The "El Mar" cocktail at the forthcoming Serenata/Zumo in La Cosecha Latin marketplace. Photograph courtesy of Serenata/Zumo

When Latin marketplace La Cosecha opens in September near Union Market there will be plenty to discover—whether it’s modern Mexican food (beyond the usual tacos and guacamole) at Amparo Fondita, vegan Bolivian fare at Ali Pacha, or native Pipeño wines from Chile at Grand Cata wine bar. Colada Shop founders Daniella Senior and Juan Coronado are embracing the same spirit at Serenata/Zumo, their pan-Latin cocktail and juice bar, exposing drinkers to lesser-known fruits and spirits.

“We want to tell a story of the whole 360 of what’s in your glass, and use it as a platform to educate people on the bounty of Latin America and how each country is different,” Senior says. “A lot of people don’t know. You speak Spanish, you’re Mexican—I get that all the time. Each country is very different and each country has its beauty.”

Colada Shop founders (from left) Juan Coronado and Daniella Senior with Serenata/Zumo bartender Andra Johnson.

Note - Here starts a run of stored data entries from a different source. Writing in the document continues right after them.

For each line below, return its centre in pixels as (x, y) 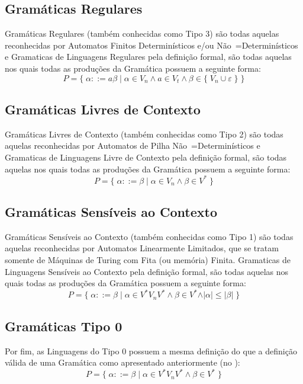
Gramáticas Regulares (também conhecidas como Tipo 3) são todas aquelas (142, 33)
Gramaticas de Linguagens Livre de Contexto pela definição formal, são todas (146, 157)
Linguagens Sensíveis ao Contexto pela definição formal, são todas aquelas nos (147, 271)
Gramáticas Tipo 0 (64, 326)
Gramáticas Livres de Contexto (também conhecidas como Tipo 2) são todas (144, 134)
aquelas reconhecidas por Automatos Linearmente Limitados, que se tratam (142, 248)
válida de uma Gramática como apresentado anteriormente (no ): (123, 362)
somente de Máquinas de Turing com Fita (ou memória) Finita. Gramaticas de (148, 260)

In the mornings, Zumo will serve a menu of cold pressed-to-order fruit juices, smoothies, and toasts. Senior is working with farmers and vendors to procure hard-to-find produce from Latin American and the Caribbean. Many juices will have curative properties, like a tonic of celery, pineapple, and cilantro that Coronado grew up drinking. As for the toasts, think beyond avocado (though they’ll have a version of that too). We have our eye on a combination of  peanut butter, guava jelly, and banana bruleé.

The team tapped Andra Johnson (A.J.) to lead the cocktail program at Seranata (she’s currently behind the bar at Bresca). In addition to mixing cocktails, Johnson also spearheaded DC’s first Black Restaurant Week. “A.J., like myself, really expresses advocacy towards beverage and food,” says Senor. Along with Coronado, a Barmini alum, Johnson will design about a dozen rotating cocktails using lesser-known spirits like aguardiente from Colombia, Uruguay’s grappamiel (similar to Italian grappa with honey) and singani, a Bolivian grape-based spirit. Drinks will also  explore the diversity of Mexican distillations, such as agave-based spirits like sotol (a tequila-like spirit from to Chihuahua) and mezcal-esque bacanora from Sonora.

“It’s not just tequila and mezcal,” says Johnson. “I want to highlight the different agave spirits by doing a half-carafe. From a drinking standpoint it’s very communal—little orange slices, spiced salt, you drink with friends.”

The drinks will be matched with light bites like jicama salad or beet tahini with trout roe and plantain chips.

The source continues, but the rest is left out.